* _Dataset records_
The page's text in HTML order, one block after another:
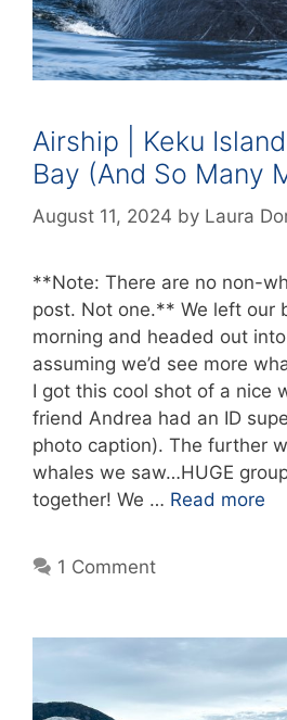
Airship | Keku
Bay (And So Many
August 11, 2024 by Laura
**Note: There are no non-
post. Not one.** We left our
morning and headed out
assuming we’d see more
I got this cool shot of a nice
friend Andrea had an ID
photo caption). The further
whales we saw…HUGE
together! We … Read more
1 Comment
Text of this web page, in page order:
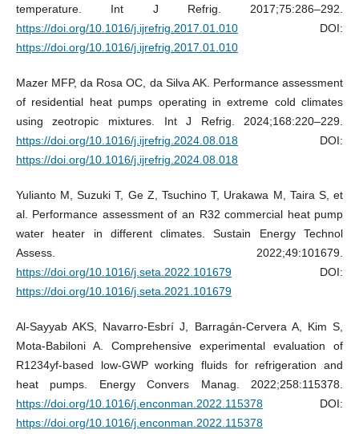
temperature. Int J Refrig. 2017;75:286–292.
https://doi.org/10.1016/j.ijrefrig.2017.01.010DOI:
https://doi.org/10.1016/j.ijrefrig.2017.01.010
Mazer MFP, da Rosa OC, da Silva AK. Performance assessment
of residential heat pumps operating in extreme cold climates
using zeotropic mixtures. Int J Refrig. 2024;168:220–229.
https://doi.org/10.1016/j.ijrefrig.2024.08.018DOI:
https://doi.org/10.1016/j.ijrefrig.2024.08.018
Yulianto M, Suzuki T, Ge Z, Tsuchino T, Urakawa M, Taira S, et
al. Performance assessment of an R32 commercial heat pump
water heater in different climates. Sustain Energy Technol
Assess. 2022;49:101679.
https://doi.org/10.1016/j.seta.2022.101679DOI:
https://doi.org/10.1016/j.seta.2021.101679
Al-Sayyab AKS, Navarro-Esbrí J, Barragán-Cervera A, Kim S,
Mota-Babiloni A. Comprehensive experimental evaluation of
R1234yf-based low-GWP working fluids for refrigeration and
heat pumps. Energy Convers Manag. 2022;258:115378.
https://doi.org/10.1016/j.enconman.2022.115378DOI:
https://doi.org/10.1016/j.enconman.2022.115378
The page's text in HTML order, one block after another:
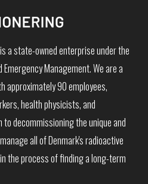
a state-owned enterprise under the
Management. We are a
approximately 90 employees,
health physicists, and
decommissioning the unique and
all of Denmark's radioactive
the process of finding a long-term

* _What is being asked_
Output each record above exactly; omit the images.

* _Solution_
The page's text in HTML order, one block after another:
Airship | Keku
Bay (And So Many
August 11, 2024 by Laura
**Note: There are no non-
post. Not one.** We left our
morning and headed out
assuming we’d see more
I got this cool shot of a nice
friend Andrea had an ID
photo caption). The further
whales we saw…HUGE
together! We … Read more
1 Comment
Text of this web page, in page order:
temperature. Int J Refrig. 2017;75:286–292.
https://doi.org/10.1016/j.ijrefrig.2017.01.010DOI:
https://doi.org/10.1016/j.ijrefrig.2017.01.010
Mazer MFP, da Rosa OC, da Silva AK. Performance assessment
of residential heat pumps operating in extreme cold climates
using zeotropic mixtures. Int J Refrig. 2024;168:220–229.
https://doi.org/10.1016/j.ijrefrig.2024.08.018DOI:
https://doi.org/10.1016/j.ijrefrig.2024.08.018
Yulianto M, Suzuki T, Ge Z, Tsuchino T, Urakawa M, Taira S, et
al. Performance assessment of an R32 commercial heat pump
water heater in different climates. Sustain Energy Technol
Assess. 2022;49:101679.
https://doi.org/10.1016/j.seta.2022.101679DOI:
https://doi.org/10.1016/j.seta.2021.101679
Al-Sayyab AKS, Navarro-Esbrí J, Barragán-Cervera A, Kim S,
Mota-Babiloni A. Comprehensive experimental evaluation of
R1234yf-based low-GWP working fluids for refrigeration and
heat pumps. Energy Convers Manag. 2022;258:115378.
https://doi.org/10.1016/j.enconman.2022.115378DOI:
https://doi.org/10.1016/j.enconman.2022.115378
The page's text in HTML order, one block after another:
a state-owned enterprise under the
Management. We are a
approximately 90 employees,
health physicists, and
decommissioning the unique and
all of Denmark's radioactive
the process of finding a long-term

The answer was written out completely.